## To do
Start to finish, print the data below exactly, without the images.

BEGIN Supplied records

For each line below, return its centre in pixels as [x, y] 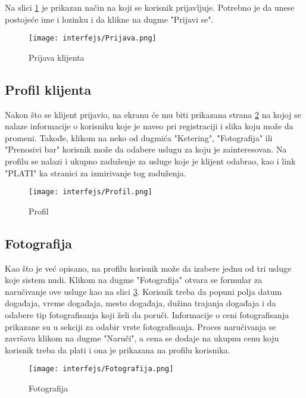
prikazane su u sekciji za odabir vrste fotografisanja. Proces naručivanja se [140, 326]
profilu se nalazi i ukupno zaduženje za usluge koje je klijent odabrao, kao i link [150, 161]
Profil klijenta [48, 89]
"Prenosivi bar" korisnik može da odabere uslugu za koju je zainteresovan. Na [146, 149]
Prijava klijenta [57, 57]
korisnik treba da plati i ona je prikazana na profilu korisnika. [118, 349]
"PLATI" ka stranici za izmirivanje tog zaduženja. [96, 172]
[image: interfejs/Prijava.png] [93, 38]

END Supplied records

## Solution to the problem
For each line below, return its centre in pixels as [x, y] 
prikazane su u sekciji za odabir vrste fotografisanja. Proces naručivanja se [140, 326]
profilu se nalazi i ukupno zaduženje za usluge koje je klijent odabrao, kao i link [150, 161]
Profil klijenta [48, 89]
"Prenosivi bar" korisnik može da odabere uslugu za koju je zainteresovan. Na [146, 149]
Prijava klijenta [57, 57]
korisnik treba da plati i ona je prikazana na profilu korisnika. [118, 349]
"PLATI" ka stranici za izmirivanje tog zaduženja. [96, 172]
[image: interfejs/Prijava.png] [93, 38]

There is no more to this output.